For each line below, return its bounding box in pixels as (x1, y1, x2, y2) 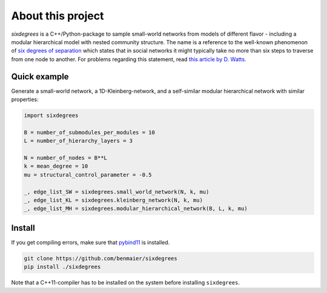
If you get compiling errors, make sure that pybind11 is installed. (11, 239, 170, 246)
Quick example (11, 71, 69, 82)
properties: (11, 96, 39, 103)
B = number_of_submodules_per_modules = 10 (24, 129, 156, 136)
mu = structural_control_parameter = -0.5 (24, 171, 152, 178)
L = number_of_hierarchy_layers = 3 (24, 137, 133, 145)
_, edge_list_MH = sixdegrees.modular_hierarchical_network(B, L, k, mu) (24, 205, 248, 212)
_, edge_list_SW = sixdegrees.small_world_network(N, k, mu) (24, 188, 210, 195)

### AIM OF THE EXERCISE
Take every line of the material and copy it exactly, leaving out the pictures.

### EXERCISE OUTPUT
For each line below, return its bounding box in pixels as (x1, y1, x2, y2) 
If you get compiling errors, make sure that pybind11 is installed. (11, 239, 170, 246)
Quick example (11, 71, 69, 82)
properties: (11, 96, 39, 103)
B = number_of_submodules_per_modules = 10 (24, 129, 156, 136)
mu = structural_control_parameter = -0.5 (24, 171, 152, 178)
L = number_of_hierarchy_layers = 3 (24, 137, 133, 145)
_, edge_list_MH = sixdegrees.modular_hierarchical_network(B, L, k, mu) (24, 205, 248, 212)
_, edge_list_SW = sixdegrees.small_world_network(N, k, mu) (24, 188, 210, 195)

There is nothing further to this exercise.